Intervista a Emma Bonino: Una farsa chiamata reato di clandestinità

Emma Bonino: la leader radicale firma una proposta di legge per legalizzare i "clandestini" che lavorano. E attacca la "finzione" del reato di clandestinità.
La sua proposta, di questi tempi, non è molto popolare...
Di sicuro, se sei un politico, non porta molti voti. Gli immigrati irregolari, oggi, un po’ li cacciamo, un po’ li teniamo nascosti. E si continua a predicare quest’idea di un’Italia bianca, cattolica romana, mono-etnica...
Lei, invece, non è d’accordo.
È lo stesso di dire “sono no global”, o “sono contro il vento”. Può non piacerti la pioggia, va bene, ma forse è meglio se ti compri un ombrello. Io ho una visione del nostro presente e futuro che è un po’ diversa.
E com’è?
Abbandonare la logica della paura e dei pregiudizi. E cercare una strada per raggiungere l’integrazione intesa come responsabilità condivisa. Per questo ho partecipato agli Stati generali degli immigrati di Milano (un grande incontro su questi temi organizzato dagli immigrati, sabato scorso, ndr.).
Secondo lei senza gli immigrati non c’è futuro...
Solo dal punto di vista demografico, nel 2050 in Europa mancheranno 60 milioni di persone, per mantenere lo stesso livello di popolazione di oggi. Senza immigrati spariremmo. Poi l’immigrazione è un fenomeno antichissimo, di cui noi siamo stati protagonisti...
Intende dire che senza migrazioni, noi italiani non saremmo quelli che siamo?
Esatto, basterebbe fare appello alla nostra memoria collettiva per sapere che le persone si sono sempre spostate. Ed è un fenomeno destinato a rimanere con noi. Una politica che non si occupi di questo è miope.
Be’, la Lega a suo modo si occupa molto di immigrazione.
Ma la Lega non ha l’obiettivo di governare il fenomeno: ha solo quello di accrescere il consenso. E quindi le bastano i messaggi: fa delle leggi manifesto, ma non le applica.
Per esempio?
Il reato di clandestinità: si applica solo quando ci gira. Perché se dovessimo applicarlo sul serio e mandare i vigili urbani a fermare tutti gli stranieri per chiedere il “papiello” di soggiorno, non ci basterebbero le carceri. E si fermerebbe anche il Paese.
Oggi è passata l’equazione “clandestino=criminale”. Invece lei sottintende che la maggioranza degli immigrati irregolari sono lavoratori in nero, giusto?

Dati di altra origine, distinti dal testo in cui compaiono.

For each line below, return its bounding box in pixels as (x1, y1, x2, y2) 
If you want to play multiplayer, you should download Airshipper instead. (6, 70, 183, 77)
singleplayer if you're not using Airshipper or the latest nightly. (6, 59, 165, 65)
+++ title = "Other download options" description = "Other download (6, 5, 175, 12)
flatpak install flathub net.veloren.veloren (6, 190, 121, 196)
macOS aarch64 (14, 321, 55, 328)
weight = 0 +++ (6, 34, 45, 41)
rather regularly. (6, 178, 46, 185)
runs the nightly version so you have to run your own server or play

Sì lavorano per gli italiani, che – da quando c’è il reato di clandestinità – sono criminali anche loro: con la legge del governo dovremmo mettere in galera sia il pakistano che munge le mucche in Brianza, sia il suo capostalla italiano. Nessuno dice che spesso gli immigrati sono obbligati a stare in nero.
Perché?
Perché adesso non c’è modo di regolarizzarli: in teoria gli immigrati possono avere il permesso di soggiorno solo se arrivano dall’estero avendo già un lavoro. Chi arriva e lo cerca qua, di solito è “clandestino”. Da qui la mia proposta di legge.
Cosa prevede?
Di legalizzare chi è già qui e lavora, indipendentemente dal mestiere.
In pratica quello che il governo ha già fatto per le badanti.
Esatto. Ma così è stata una discriminazione: perché le badanti sì e i muratori no?
Infatti c’è gente che ha un altro lavoro...
E ha iniziato a dichiararsi badante. Oppure si creano delle situazioni assurde. Faccio l’esempio di una coppia di italiani che gestisce un ristorante e ha assunto una coppia di egiziani. Con la legge del governo, potranno legalizzare lei, che è badante. Ma non lui che fa il pizzaiolo nel ristorante. Non ha senso.
Lei era agli Stati generali dell’immigrazione. Dal confronto con loro cosa emerge che di solito non si prende in considerazione?
Non emerge mai cos’è la buona immigrazione: gente che lavora, che produce il 9,2% del Pil. È vero che le cattive notizie fanno notizia e le buone notizie non fanno notizia, ma sugli immigrati da mesi assistiamo a una vera e propria campagna mediatica che sottende una precisa volontà di generare allarme e paura tra gli immigrati.
In questo periodo si parla anche di cambiare la legge sulla cittadinanza: cosa ne pensa?
È l’altra questione fondamentale per costruire un futuro condiviso. Per un immigrato diventare cittadino italiano significa voler appartenere alla nostra comunità e alla sua crescita. Per questo bisogna facilitare questa scelta. Poi si può discutere di voto locale, cittadinanza a punti, etc. Ma è importante andare in questa direzione di inclusione.
Pensa che con queste misure la questione immigrazione possa essere “risolta”?
Senz’altro la strada è questa. Poi bisogna sapere che non abbiamo un modello “perfetto” da seguire. È un tema difficile e faremo degli errori: dobbiamo essere pronti a correggerli. Finora, però, abbiamo fallito perché abbiamo scelto il pregiudizio e la paura.